Such as the fact that you were potentially meeting your surrogate partners.
“Mr. Jeon? Mr. Park? A Miss Y/N is here for you,” the host said, through the door.
“Let her in,” a higher pitched male voice said.
You bit your lip and waited as the door opened. You looked inside and saw a beautiful wooden table, laid out with the finest meats and other various types of noodles and food. Then, there was the other feast, one for your eyes.
Park Jimin was a smaller man, but so incredibly handsome it made your head swirl. His soft blond hair tucked under a beanie as he looked up at you with what could only be called wonder. He looked at you gently, a small smile making its way to his lips.
Jeon Jungkook was a different story. Lean but cut, tiny waist accentuated by his pants. His arms were strong looking and one was covered in tattoos. His hair was pulled away from his face in a precious man bun that made your heart stutter. His eyes were big and glassy, looking at you. As if breathing you in.
“Hi,” you said quietly. “I’m Y/N.”
“We know,” Jimin said with a gentle smile.
“Come, sit down,” Jungkook said, moving a chair out for you to sit.
“Okay,” you agreed, moving to sit down.
“Get whatever you want,” Jimin encouraged, handing you the menu politely.
“Thank you,” you blushed, trying to not faint with his eyes on you like that.
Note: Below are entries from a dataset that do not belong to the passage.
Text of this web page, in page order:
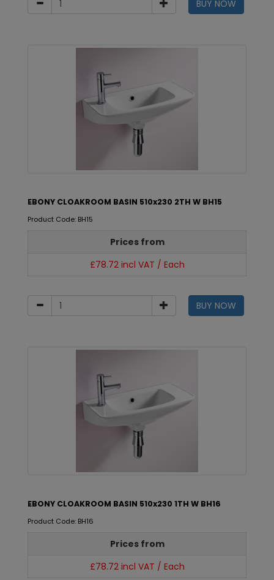
BUY NOW
EBONY CLOAKROOM BASIN 510x230 2TH W BH15
Product Code: BH15
Prices from
£78.72 incl VAT / Each
BUY NOW
EBONY CLOAKROOM BASIN 510x230 1TH W BH16
Product Code: BH16
Prices from
£78.72 incl VAT / Each

Ordering a few things for yourself the three of you sat there with awkward silence filling the space. Jungkook wouldn’t really look at you and Jimin seemed like he was too nervous to start.
“So,” you said, clearing your throat. “How long have you two been together?” You asked, trying to sound cheerful.
“Five years,” Jungkook said, placing his hand over his glass.
“Oh wow, congratulations,” you said, rubbing your hands on your thighs.
“Thank you,” Jimin breathed.
“Our friend Namjoon said you were kind of in a tight spot and needed some help financially, is this true?” Jungkook asked, finally glancing your way.
“Y-Yeah, I wish he wouldn’t just tell other people that but, no sense in denying the truth. I’m almost six grand behind on rent,” you sighed, rubbing your face.
Both of their faces fell, looking at each other in worry.
“It-It’s okay though! I’ll be okay, I always am,” you said, trying to keep your tone light.
“It’s okay to be scared, Y/N, I would be scared shitless if I were you,” Jungkook said, taking slow drinks from his glass.
“Yeah,” you sighed, trying to avoid the stinging in your eyes.
“What do you do for work?” Jimin asked, trying to keep the conversation from turning to dark.
“I’m a receptionist at the local hotel. It’s not much, but I really like it,” you said, a grin taking place on your face.
“Hey, if you like it then that means something,” Jimin encouraged.
“So, you two want to have a baby?” You said, trying to get down to the topic at hand.
“Yes, more than anything,” Jimin said, a wistful look crossing his face.
“That’s amazing, to love each other that much and want to build a family is... Super important,” you said, meaning every word.
“What does your family do, Y/N? Do they live here in the city?”
You awkwardly rubbed your hands together.
“Um, my Great Aunt lives out in the country. But, my parents and most of my other relatives have passed on,” you said, trying to hide the emotion that came up.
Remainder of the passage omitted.